The Data Products team is the latest addition to the group. Data Products brings the culture of a tech startup to MSK, with data science, engineering and interface design skills. These skills will allow MSK to translate its vast data and its clinical and research expertise into intuitive software applications.

Ari’s team spearheaded efforts that lead to Memorial Sloan-Kettering receiving the 2012 INFORMS Prize, awarded by the Institute for Operations Research and the Management Sciences in recognition of organizations that have “repeatedly applied the principles of OR/MS in pioneering, varied, novel, and lasting ways.” He initiated MSKCC’s collaboration with IBM to adapt IBM’s Watson technology for oncology and to create an adaptable, evidence-based clinical decision support system.

Ari is now leading MSK's Knowledge Engine Initiative, with a goal of building a fully-integrated analytics platform that will make insights from the treasure trove of MSK data immediately accessible for clinicians and clinical researchers.

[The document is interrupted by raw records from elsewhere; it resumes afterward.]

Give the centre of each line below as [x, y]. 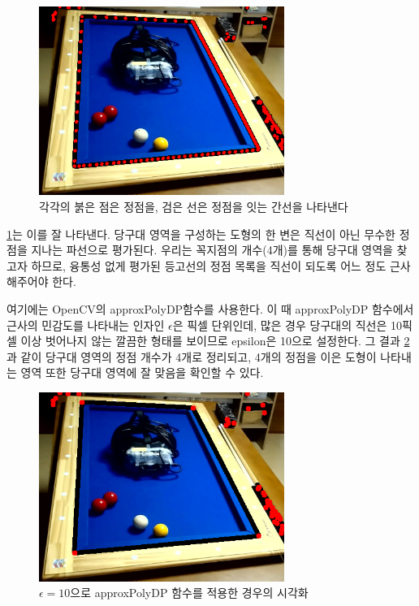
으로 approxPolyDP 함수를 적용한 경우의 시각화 [189, 593]
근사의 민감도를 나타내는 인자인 [86, 325]
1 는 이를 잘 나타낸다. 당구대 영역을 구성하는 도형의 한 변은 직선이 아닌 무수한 [201, 234]
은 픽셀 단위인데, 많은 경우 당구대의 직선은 [280, 325]
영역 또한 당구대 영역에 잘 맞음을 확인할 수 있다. [142, 372]
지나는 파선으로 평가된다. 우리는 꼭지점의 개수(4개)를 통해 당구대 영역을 [212, 250]
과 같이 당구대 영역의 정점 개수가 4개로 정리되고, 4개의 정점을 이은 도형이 [192, 356]
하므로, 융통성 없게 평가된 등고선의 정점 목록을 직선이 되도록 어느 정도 [209, 265]
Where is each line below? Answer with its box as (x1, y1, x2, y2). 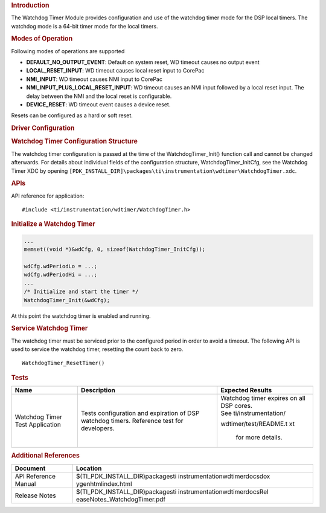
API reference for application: (11, 192, 85, 199)
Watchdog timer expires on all (220, 394, 306, 402)
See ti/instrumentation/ (220, 409, 286, 418)
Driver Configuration (11, 124, 75, 132)
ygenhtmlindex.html (75, 479, 132, 488)
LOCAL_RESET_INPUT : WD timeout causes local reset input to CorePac (26, 67, 205, 74)
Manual (14, 479, 36, 488)
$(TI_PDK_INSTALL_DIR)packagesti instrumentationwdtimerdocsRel (75, 487, 269, 495)

Ari holds an MBA from Yale University, with coursework towards a PhD in Financial Economics. His undergraduate degree is from the University of Michigan in Russian, Mandarin and Development Economics.



January 29th, Day 3

9:40 AM Managing the Shift from Big Data Analytics to Data Products

"One-off" data science models can be helpful in answering "one-off" questions. However, in most large organizations, the same questions can be repeated over and over, only with varying inputs and parameters. In these circumstances, data science models that are focused on a single expression of a problem are inefficient. Under these circumstances, one-off models should be replaced by robust, flexible data products that allow the end user to ask many different permutations of a similar inquiry. At Memorial Sloan Kettering (MSK), one of these products recently released across all MSK sites is a tool for intuitively searching clinical trials using natural language and for matching patients to these trials using similarity algorithms.

Topics discussed will include:
 
  • When is a data product appropriate?
  • What does a data product team look like?
  • How does a data product team interact with other parts of the organization?